__Problem to work on__
Each line of the entries below that includes "Termine" belongs in your answer.

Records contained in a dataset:
#####

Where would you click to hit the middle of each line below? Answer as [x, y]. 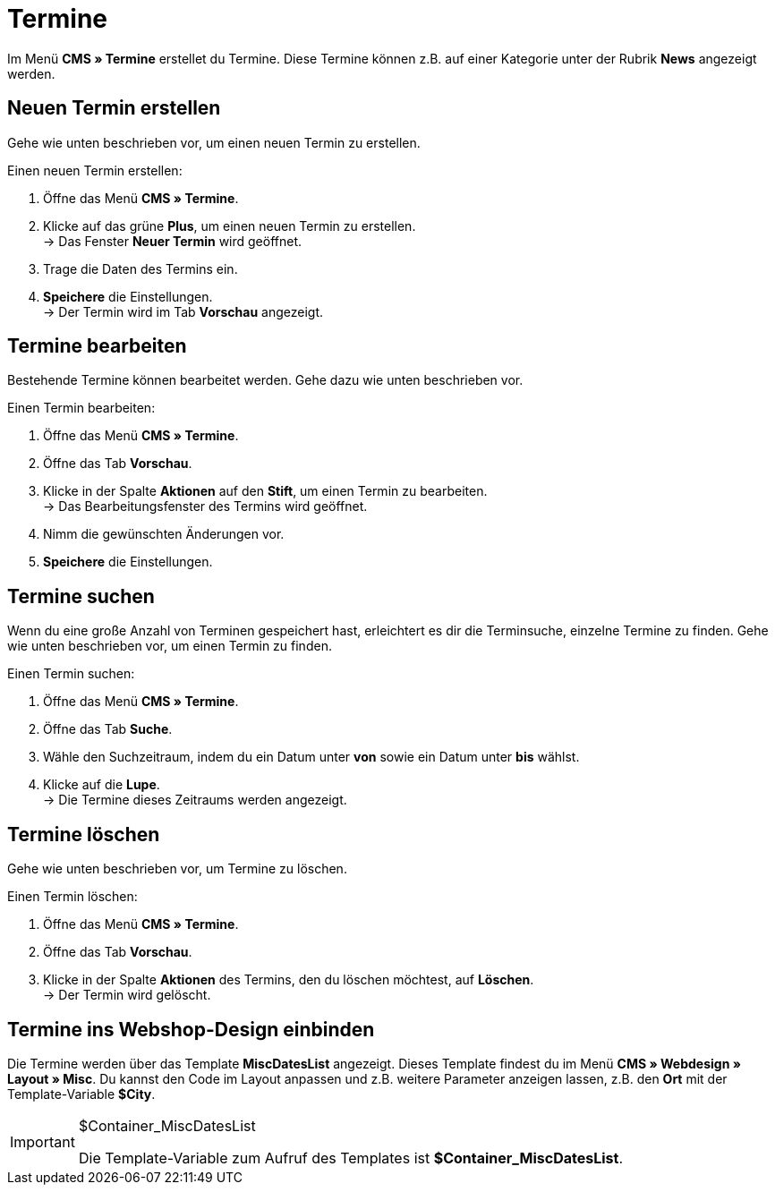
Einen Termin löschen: [72, 897]
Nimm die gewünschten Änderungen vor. [164, 534]
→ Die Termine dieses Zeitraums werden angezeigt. [195, 800]
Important [43, 1141]
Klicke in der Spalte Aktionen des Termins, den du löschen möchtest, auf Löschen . [289, 980]
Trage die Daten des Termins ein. [141, 268]
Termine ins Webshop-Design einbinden [191, 1029]
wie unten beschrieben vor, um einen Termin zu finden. [170, 646]
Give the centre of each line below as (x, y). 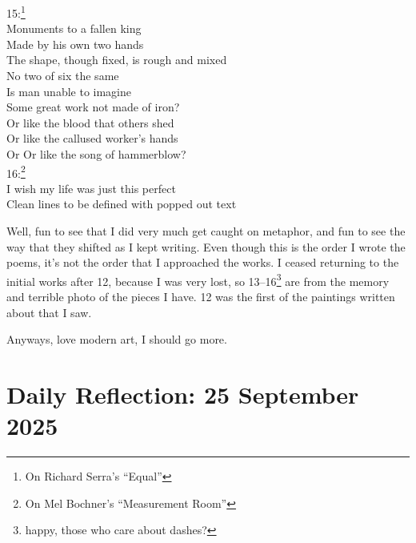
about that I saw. (49, 312)
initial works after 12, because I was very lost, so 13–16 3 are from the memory (198, 280)
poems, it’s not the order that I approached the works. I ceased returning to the (203, 262)
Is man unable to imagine (69, 91)
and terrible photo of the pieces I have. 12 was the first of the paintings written (201, 297)
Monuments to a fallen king (74, 28)
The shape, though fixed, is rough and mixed (117, 60)
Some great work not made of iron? (93, 107)

#####

__Result for this exercise__
→ Die Termine dieses Zeitraums werden angezeigt. [195, 800]
Termine ins Webshop-Design einbinden [191, 1029]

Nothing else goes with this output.